更新日:20050821

1)データベースの作成・研究
医薬情報管理による医薬品の安全性の確保をめざして、副作用と中毒に関する症例報告の独自のデータベース(CARPIS:Case reports of Adverse Reaction and Poisoning Information Services)の作成及び研究を行っている。本データベースは、国内で報告された副作用と中毒に関する症例報告を収集し,独自のデータベースとしたものである。1987年より作成を開始し、現在約20,000症例を収録している。原因となった薬の般名や商品名はもちろんのこと、副作用の症状や原疾患などからすぐに該当論文を検索し、参照することができる。 現在、本データベースの薬剤疫学への応用を進めるとともに、インターネットへの情報公開を行っている。



2)医薬品副作用情報データベースを利用した副作用危険因子の探索
 発生頻度の低い副作用の危険因子を見いだすには、母集団の大きなケースコントロール研究を行うことが、最も合理的な方法である。しかし、この方法はコストも多くかかり、期間も長期に及ぶため全ての副作用で実施することは難しい。そのことが希な副作用の危険因子を解明する上で大きな妨げになっている。我々は、18年にわたって副作用の症例報告を収集し、データベースCARPISを作成してきた。集積された副作用症例は、約32000症例となり、発現頻度の低い副作用も統計学的な検討ができる症例数が収録された。CARPISは副作用症例のリファンレンスデータベースとしてのみならず、ファクトデータベースであり、患者背景はもちろんのこと原因薬の構造などの情報も含まれている。そこで、CARPISを副作用症例のコホートデータベースとみなしたケースコントロール研究を用い、希な副作用の危険因子(患者背景、原因薬の特徴など)を探る方法論を考案した。この方法を種々の副作用に適応することによって、今まで全く知られていなかった中毒性表皮壊死壊死症(Toxic Epidermal Necrolysis:TEN)やスティーブンス・ジョンソン症候群(Stevens-Johnson Syndrome:SJS)の危険因子を明らかにすることが可能となった。
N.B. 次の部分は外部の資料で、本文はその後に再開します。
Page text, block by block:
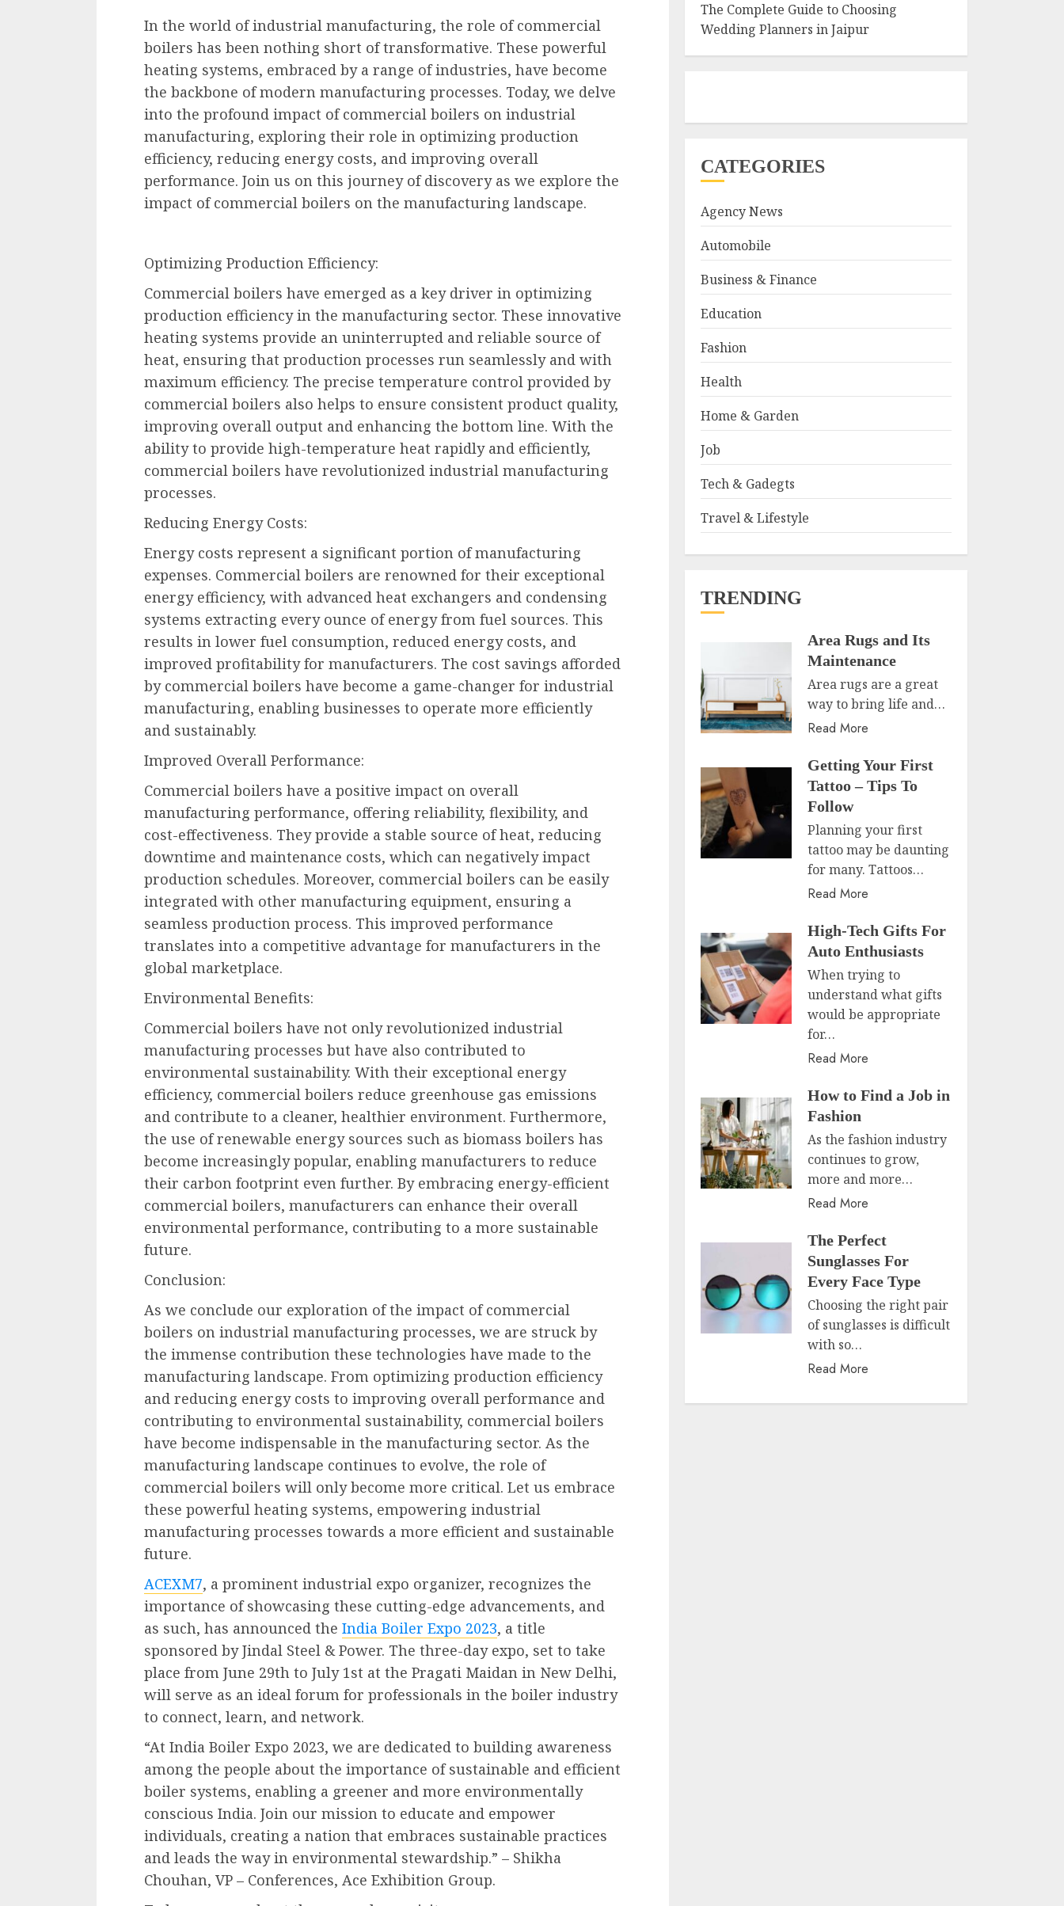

3)医薬品副作用情報データベースを利用した副作用診断の試み
 在宅や薬局における患者対応の現場においては、患者とのやりとりや観察のみから副作用の可能性があるかどうかの判断、すなわち副作用診断を要求される。我々は今まで、自覚症状の評価方法として、感度と特異度に焦点をあて、ROC曲線を応用して5段階に数値化したものを利用していた。しかし、この方法ではその自覚症状が有った場合は、判断材料として利用できるが、その自覚症状が無かった場合には、何の情報も得ることができなかった。一般に、医師が問診や聴打診で行う理学診断では、その症状が有る場合はもちろん、無い場合にも除外診断の情報として利用されている。そこで、現在までの研究結果を基に、副作用症例報告に記載されている患者の自覚症状の発現頻度より感度と特異度に加え、尤度比を算出して統計学的に評価した。これにより、各自覚症状が、副作用を診断する上で、有力な手がかりになるかどうかを数値で表現することに成功した。これらの情報は、特に患者情報の少ない在宅や薬局における患者対応の場面では非常に大きな力を発揮すると考えられる。これは、薬剤師による副作用診断を行うためには非常に有用であり、薬剤師が副作用を早期に発見し、防止対策をとり、医療に貢献する上で大きな役割を果たすと考えられる。